**Exercise instructions**:
Would you please copy out each entry exactly?

Dataset records:
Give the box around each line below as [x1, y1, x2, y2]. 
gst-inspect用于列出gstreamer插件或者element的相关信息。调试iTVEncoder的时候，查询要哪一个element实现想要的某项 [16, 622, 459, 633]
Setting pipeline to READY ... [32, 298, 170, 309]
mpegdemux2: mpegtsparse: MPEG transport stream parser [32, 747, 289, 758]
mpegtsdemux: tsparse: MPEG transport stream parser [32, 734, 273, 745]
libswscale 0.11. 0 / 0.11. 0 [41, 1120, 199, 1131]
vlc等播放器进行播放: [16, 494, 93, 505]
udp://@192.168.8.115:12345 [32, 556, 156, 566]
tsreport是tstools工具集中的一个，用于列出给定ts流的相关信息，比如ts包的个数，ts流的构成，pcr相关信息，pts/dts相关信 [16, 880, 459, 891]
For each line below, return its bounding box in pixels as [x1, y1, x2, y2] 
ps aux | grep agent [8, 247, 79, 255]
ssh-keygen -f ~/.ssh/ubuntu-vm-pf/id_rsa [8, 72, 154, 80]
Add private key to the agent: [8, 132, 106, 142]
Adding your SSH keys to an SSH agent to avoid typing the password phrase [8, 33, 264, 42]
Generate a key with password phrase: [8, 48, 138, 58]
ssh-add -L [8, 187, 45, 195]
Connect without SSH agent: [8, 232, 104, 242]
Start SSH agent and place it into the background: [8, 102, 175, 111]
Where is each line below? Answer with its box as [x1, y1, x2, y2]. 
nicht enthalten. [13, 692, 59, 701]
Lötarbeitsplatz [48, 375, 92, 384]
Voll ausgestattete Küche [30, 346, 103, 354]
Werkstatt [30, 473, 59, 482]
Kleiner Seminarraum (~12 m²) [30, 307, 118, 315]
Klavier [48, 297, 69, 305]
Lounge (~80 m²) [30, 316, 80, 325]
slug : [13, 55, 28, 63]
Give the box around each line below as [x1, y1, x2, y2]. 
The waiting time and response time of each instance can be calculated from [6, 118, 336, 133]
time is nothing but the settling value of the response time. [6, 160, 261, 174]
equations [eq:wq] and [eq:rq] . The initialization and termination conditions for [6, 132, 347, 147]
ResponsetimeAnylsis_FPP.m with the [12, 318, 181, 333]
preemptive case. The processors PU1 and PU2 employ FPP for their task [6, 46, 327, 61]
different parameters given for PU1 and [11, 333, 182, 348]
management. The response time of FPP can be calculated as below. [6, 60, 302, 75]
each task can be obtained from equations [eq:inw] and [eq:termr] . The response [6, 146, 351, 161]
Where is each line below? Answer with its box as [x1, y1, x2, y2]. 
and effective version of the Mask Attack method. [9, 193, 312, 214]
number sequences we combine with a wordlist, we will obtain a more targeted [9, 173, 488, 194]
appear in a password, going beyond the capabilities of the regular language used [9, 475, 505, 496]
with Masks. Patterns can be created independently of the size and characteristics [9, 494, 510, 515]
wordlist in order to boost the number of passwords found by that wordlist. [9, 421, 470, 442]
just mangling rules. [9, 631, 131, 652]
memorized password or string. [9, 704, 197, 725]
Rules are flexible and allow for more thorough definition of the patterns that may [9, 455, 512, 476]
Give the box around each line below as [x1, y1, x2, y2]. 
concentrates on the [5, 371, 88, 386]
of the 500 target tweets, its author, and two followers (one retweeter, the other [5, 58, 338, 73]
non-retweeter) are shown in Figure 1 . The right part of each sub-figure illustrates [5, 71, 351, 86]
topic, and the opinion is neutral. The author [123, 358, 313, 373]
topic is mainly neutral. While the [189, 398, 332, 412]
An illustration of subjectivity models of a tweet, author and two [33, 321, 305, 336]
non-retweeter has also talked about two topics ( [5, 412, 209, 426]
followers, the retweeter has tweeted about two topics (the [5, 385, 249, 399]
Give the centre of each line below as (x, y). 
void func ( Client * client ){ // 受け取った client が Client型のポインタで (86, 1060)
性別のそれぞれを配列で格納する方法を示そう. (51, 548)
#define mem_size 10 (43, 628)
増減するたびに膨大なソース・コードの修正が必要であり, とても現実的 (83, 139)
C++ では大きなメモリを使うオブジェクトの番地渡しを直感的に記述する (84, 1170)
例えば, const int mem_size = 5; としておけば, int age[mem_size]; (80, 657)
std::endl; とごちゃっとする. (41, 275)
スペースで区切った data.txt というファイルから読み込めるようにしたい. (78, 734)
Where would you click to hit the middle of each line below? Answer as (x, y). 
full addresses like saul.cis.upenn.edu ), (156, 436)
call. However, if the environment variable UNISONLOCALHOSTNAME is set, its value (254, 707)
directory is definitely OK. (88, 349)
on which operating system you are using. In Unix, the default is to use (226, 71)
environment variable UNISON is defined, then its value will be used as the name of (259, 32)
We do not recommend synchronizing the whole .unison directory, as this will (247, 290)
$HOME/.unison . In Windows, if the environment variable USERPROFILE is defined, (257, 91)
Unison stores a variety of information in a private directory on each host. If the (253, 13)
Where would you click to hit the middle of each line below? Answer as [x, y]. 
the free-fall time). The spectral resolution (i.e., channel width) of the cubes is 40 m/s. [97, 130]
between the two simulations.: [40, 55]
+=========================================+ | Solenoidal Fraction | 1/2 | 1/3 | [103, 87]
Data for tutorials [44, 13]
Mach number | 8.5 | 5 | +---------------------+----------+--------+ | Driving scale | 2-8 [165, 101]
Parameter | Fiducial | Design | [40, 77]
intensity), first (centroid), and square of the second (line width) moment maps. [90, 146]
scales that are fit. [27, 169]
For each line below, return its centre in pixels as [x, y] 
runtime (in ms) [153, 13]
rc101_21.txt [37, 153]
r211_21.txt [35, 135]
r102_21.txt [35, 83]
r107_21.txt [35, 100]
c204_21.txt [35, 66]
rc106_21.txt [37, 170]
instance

**Answer section**:
Give the box around each line below as [x1, y1, x2, y2]. 
gst-inspect用于列出gstreamer插件或者element的相关信息。调试iTVEncoder的时候，查询要哪一个element实现想要的某项 [16, 622, 459, 633]
Setting pipeline to READY ... [32, 298, 170, 309]
mpegdemux2: mpegtsparse: MPEG transport stream parser [32, 747, 289, 758]
mpegtsdemux: tsparse: MPEG transport stream parser [32, 734, 273, 745]
libswscale 0.11. 0 / 0.11. 0 [41, 1120, 199, 1131]
vlc等播放器进行播放: [16, 494, 93, 505]
udp://@192.168.8.115:12345 [32, 556, 156, 566]
tsreport是tstools工具集中的一个，用于列出给定ts流的相关信息，比如ts包的个数，ts流的构成，pcr相关信息，pts/dts相关信 [16, 880, 459, 891]
For each line below, return its bounding box in pixels as [x1, y1, x2, y2] 
ps aux | grep agent [8, 247, 79, 255]
ssh-keygen -f ~/.ssh/ubuntu-vm-pf/id_rsa [8, 72, 154, 80]
Add private key to the agent: [8, 132, 106, 142]
Adding your SSH keys to an SSH agent to avoid typing the password phrase [8, 33, 264, 42]
Generate a key with password phrase: [8, 48, 138, 58]
ssh-add -L [8, 187, 45, 195]
Connect without SSH agent: [8, 232, 104, 242]
Start SSH agent and place it into the background: [8, 102, 175, 111]
Where is each line below? Answer with its box as [x1, y1, x2, y2]. 
nicht enthalten. [13, 692, 59, 701]
Lötarbeitsplatz [48, 375, 92, 384]
Voll ausgestattete Küche [30, 346, 103, 354]
Werkstatt [30, 473, 59, 482]
Kleiner Seminarraum (~12 m²) [30, 307, 118, 315]
Klavier [48, 297, 69, 305]
Lounge (~80 m²) [30, 316, 80, 325]
slug : [13, 55, 28, 63]
Give the box around each line below as [x1, y1, x2, y2]. 
The waiting time and response time of each instance can be calculated from [6, 118, 336, 133]
time is nothing but the settling value of the response time. [6, 160, 261, 174]
equations [eq:wq] and [eq:rq] . The initialization and termination conditions for [6, 132, 347, 147]
ResponsetimeAnylsis_FPP.m with the [12, 318, 181, 333]
preemptive case. The processors PU1 and PU2 employ FPP for their task [6, 46, 327, 61]
different parameters given for PU1 and [11, 333, 182, 348]
management. The response time of FPP can be calculated as below. [6, 60, 302, 75]
each task can be obtained from equations [eq:inw] and [eq:termr] . The response [6, 146, 351, 161]
Where is each line below? Answer with its box as [x1, y1, x2, y2]. 
and effective version of the Mask Attack method. [9, 193, 312, 214]
number sequences we combine with a wordlist, we will obtain a more targeted [9, 173, 488, 194]
appear in a password, going beyond the capabilities of the regular language used [9, 475, 505, 496]
with Masks. Patterns can be created independently of the size and characteristics [9, 494, 510, 515]
wordlist in order to boost the number of passwords found by that wordlist. [9, 421, 470, 442]
just mangling rules. [9, 631, 131, 652]
memorized password or string. [9, 704, 197, 725]
Rules are flexible and allow for more thorough definition of the patterns that may [9, 455, 512, 476]
Give the box around each line below as [x1, y1, x2, y2]. 
concentrates on the [5, 371, 88, 386]
of the 500 target tweets, its author, and two followers (one retweeter, the other [5, 58, 338, 73]
non-retweeter) are shown in Figure 1 . The right part of each sub-figure illustrates [5, 71, 351, 86]
topic, and the opinion is neutral. The author [123, 358, 313, 373]
topic is mainly neutral. While the [189, 398, 332, 412]
An illustration of subjectivity models of a tweet, author and two [33, 321, 305, 336]
non-retweeter has also talked about two topics ( [5, 412, 209, 426]
followers, the retweeter has tweeted about two topics (the [5, 385, 249, 399]
Give the centre of each line below as (x, y). 
void func ( Client * client ){ // 受け取った client が Client型のポインタで (86, 1060)
性別のそれぞれを配列で格納する方法を示そう. (51, 548)
#define mem_size 10 (43, 628)
増減するたびに膨大なソース・コードの修正が必要であり, とても現実的 (83, 139)
C++ では大きなメモリを使うオブジェクトの番地渡しを直感的に記述する (84, 1170)
例えば, const int mem_size = 5; としておけば, int age[mem_size]; (80, 657)
std::endl; とごちゃっとする. (41, 275)
スペースで区切った data.txt というファイルから読み込めるようにしたい. (78, 734)
Where would you click to hit the middle of each line below? Answer as (x, y). 
full addresses like saul.cis.upenn.edu ), (156, 436)
call. However, if the environment variable UNISONLOCALHOSTNAME is set, its value (254, 707)
directory is definitely OK. (88, 349)
on which operating system you are using. In Unix, the default is to use (226, 71)
environment variable UNISON is defined, then its value will be used as the name of (259, 32)
We do not recommend synchronizing the whole .unison directory, as this will (247, 290)
$HOME/.unison . In Windows, if the environment variable USERPROFILE is defined, (257, 91)
Unison stores a variety of information in a private directory on each host. If the (253, 13)
Where would you click to hit the middle of each line below? Answer as [x, y]. 
the free-fall time). The spectral resolution (i.e., channel width) of the cubes is 40 m/s. [97, 130]
between the two simulations.: [40, 55]
+=========================================+ | Solenoidal Fraction | 1/2 | 1/3 | [103, 87]
Data for tutorials [44, 13]
Mach number | 8.5 | 5 | +---------------------+----------+--------+ | Driving scale | 2-8 [165, 101]
Parameter | Fiducial | Design | [40, 77]
intensity), first (centroid), and square of the second (line width) moment maps. [90, 146]
scales that are fit. [27, 169]
For each line below, return its centre in pixels as [x, y] 
runtime (in ms) [153, 13]
rc101_21.txt [37, 153]
r211_21.txt [35, 135]
r102_21.txt [35, 83]
r107_21.txt [35, 100]
c204_21.txt [35, 66]
rc106_21.txt [37, 170]
instance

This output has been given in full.